Kyrylo Azarov

Personal information
- Native name: Кирило Валерійович Азаров
- Full name: Kyrylo Valeriyovych Azarov
- Born: 14 December 2007 (age 18) Kyiv, Ukraine

Sport
- Country: Ukraine
- Sport: Diving

Medal record
Men's diving
Representing Ukraine
| Event | 1st | 2nd | 3rd |
| World Junior Championships | 1 | 0 | 1 |
| European Junior Championships | 5 | 3 | 1 |
| Total | 6 | 3 | 2 |
World Junior Championships
| Gold medal – first place | 2022 Montréal | 1 m springboard |
| Bronze medal – third place | 2024 Rio de Janeiro | Mixed team event |
European Junior Championships
| Gold medal – first place | 2022 Otopeni | 1 m springboard |
| Gold medal – first place | 2022 Otopeni | 3 m springboard |
| Gold medal – first place | 2023 Rijeka | Mixed team event |
| Gold medal – first place | 2023 Rijeka | 3 m synchro |
| Gold medal – first place | 2025 Athens | 1 m springboard |
| Silver medal – second place | 2024 Rzeszów | Mixed team event |
| Silver medal – second place | 2024 Rzeszów | 3 m springboard |
| Silver medal – second place | 2024 Rzeszów | 3 m synchro |
| Bronze medal – third place | 2023 Rijeka | 3 m springboard |

= Kyrylo Azarov =

Ukrainian diver (born 2007)

Kyrylo Valeriyovych Azarov (Кирило Валерійович Азаров, born 14 December 2007 in Kyiv) is a Ukrainian diver.

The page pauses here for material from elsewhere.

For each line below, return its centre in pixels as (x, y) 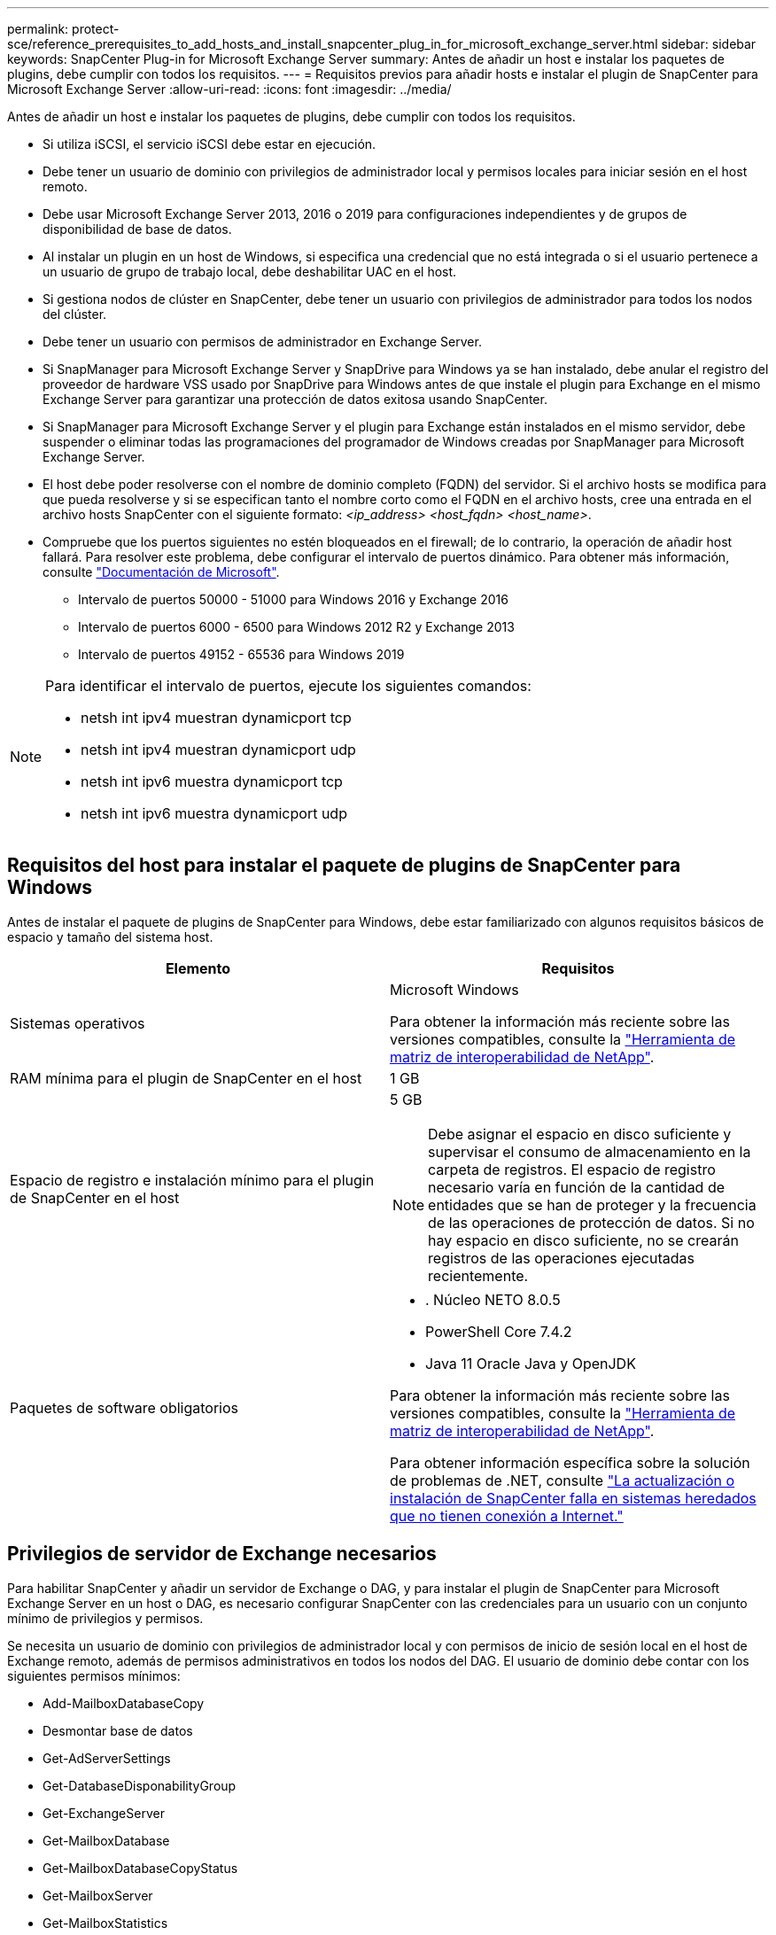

In 2022, Kyrylo won two gold medals in springboard events at the 2022 European Junior Swimming Championships held in Otopeni, one in the 1m and on in the 3m. The same year, he also won a gold medal in the 1 m springboard event at the 2022 World Junior Championships in Montréal.

The following years, he competed at the 2023 European Junior Diving Championships in Rijeka, where he received gold medals in the mixed team and 3m synchronized springboard events, as well as a bronze medal in the 3m springboard event.

At the 2024 European Junior Diving Championships, held in Rzeszów, Azarov won three silver medals in the 3 m synchro and 3 m springboard events, and also in the mixed team.

He is currently dating with an artistic swimmer Anastasiia Shmonina.